▸ Required action
Below is a listing; print exactly its lines from the one containing "void RelayTuningSettingsModeGet (uint8_t" down to the one containing "Logs (to a logger), the", both inclusive, with every picture left out.

▸ Input records

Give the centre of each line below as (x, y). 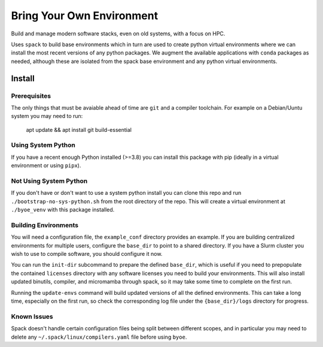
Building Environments (45, 225)
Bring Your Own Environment (85, 16)
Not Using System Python (49, 181)
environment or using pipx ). (46, 165)
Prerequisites (31, 96)
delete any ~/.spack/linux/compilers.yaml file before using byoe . (99, 337)
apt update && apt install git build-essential (79, 129)
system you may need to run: (47, 116)
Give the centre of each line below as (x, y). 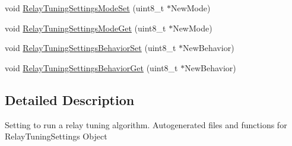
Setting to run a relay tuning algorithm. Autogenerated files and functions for (146, 124)
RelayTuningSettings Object (56, 136)
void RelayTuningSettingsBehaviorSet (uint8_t (91, 48)
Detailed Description (70, 99)
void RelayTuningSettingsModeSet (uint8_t (85, 8)
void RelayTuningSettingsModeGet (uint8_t (85, 28)
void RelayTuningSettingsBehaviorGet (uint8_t (91, 67)
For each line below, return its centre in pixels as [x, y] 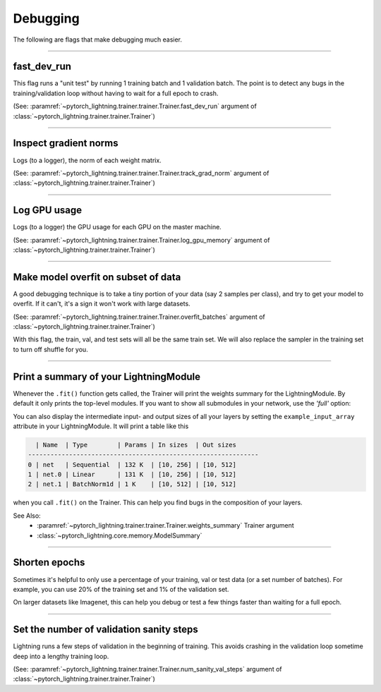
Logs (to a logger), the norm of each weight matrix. [87, 160]
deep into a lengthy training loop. [61, 656]
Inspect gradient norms [66, 144]
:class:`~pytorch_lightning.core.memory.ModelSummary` [120, 535]
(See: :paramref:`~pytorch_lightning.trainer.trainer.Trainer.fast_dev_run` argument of [135, 107]
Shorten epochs [49, 563]
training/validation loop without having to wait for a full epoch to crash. [116, 93]
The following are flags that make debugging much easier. [98, 40]
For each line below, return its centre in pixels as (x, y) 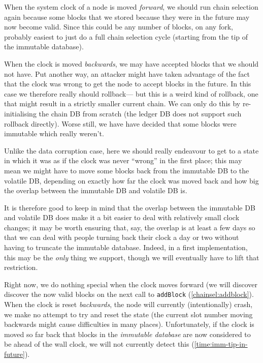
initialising (20, 113)
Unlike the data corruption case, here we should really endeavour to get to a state (131, 150)
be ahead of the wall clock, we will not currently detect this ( (99, 344)
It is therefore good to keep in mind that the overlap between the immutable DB (130, 207)
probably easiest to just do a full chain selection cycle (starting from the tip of (126, 36)
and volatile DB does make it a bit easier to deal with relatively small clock (122, 217)
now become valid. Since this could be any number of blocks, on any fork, (119, 27)
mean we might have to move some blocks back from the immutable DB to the (127, 170)
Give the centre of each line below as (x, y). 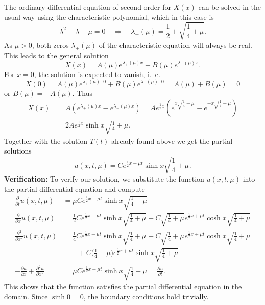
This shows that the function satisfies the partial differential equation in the (123, 286)
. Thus (82, 93)
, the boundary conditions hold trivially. (146, 296)
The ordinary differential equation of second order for (88, 7)
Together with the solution (46, 141)
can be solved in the (230, 7)
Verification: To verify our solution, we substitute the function (104, 179)
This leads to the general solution (56, 55)
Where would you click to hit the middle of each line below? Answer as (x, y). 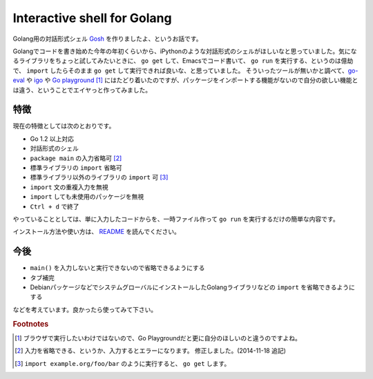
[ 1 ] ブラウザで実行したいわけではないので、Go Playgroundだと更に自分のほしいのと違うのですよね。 (158, 338)
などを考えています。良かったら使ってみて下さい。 (85, 309)
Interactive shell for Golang (92, 18)
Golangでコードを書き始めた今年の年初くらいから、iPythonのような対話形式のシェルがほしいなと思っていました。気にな (185, 51)
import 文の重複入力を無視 (69, 187)
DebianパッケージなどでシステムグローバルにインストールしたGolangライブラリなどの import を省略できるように (193, 287)
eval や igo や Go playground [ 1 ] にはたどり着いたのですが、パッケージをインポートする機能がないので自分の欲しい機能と (185, 80)
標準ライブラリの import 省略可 (76, 167)
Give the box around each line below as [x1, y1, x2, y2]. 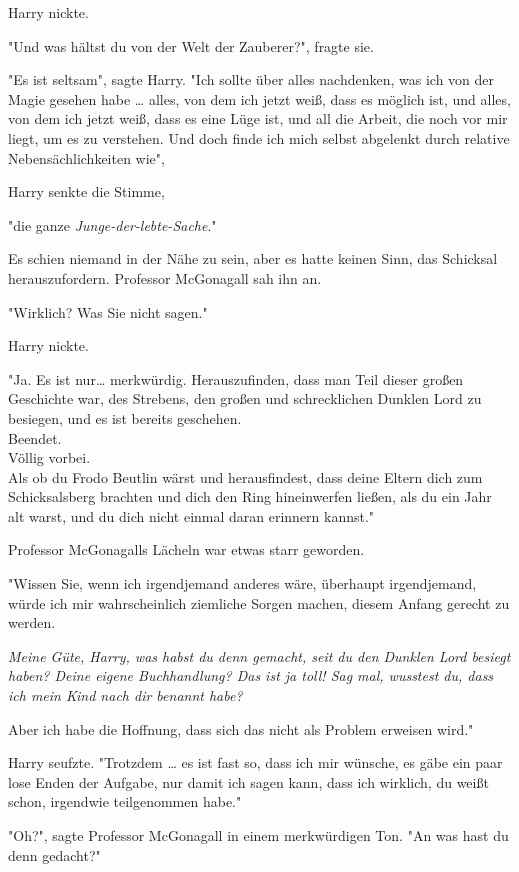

▸ Answer below
void RelayTuningSettingsModeGet (uint8_t (85, 28)
void RelayTuningSettingsBehaviorGet (uint8_t (91, 67)
For each line below, return its centre in pixels as [x, y] 
Logs (to a logger), the norm of each weight matrix. [87, 160]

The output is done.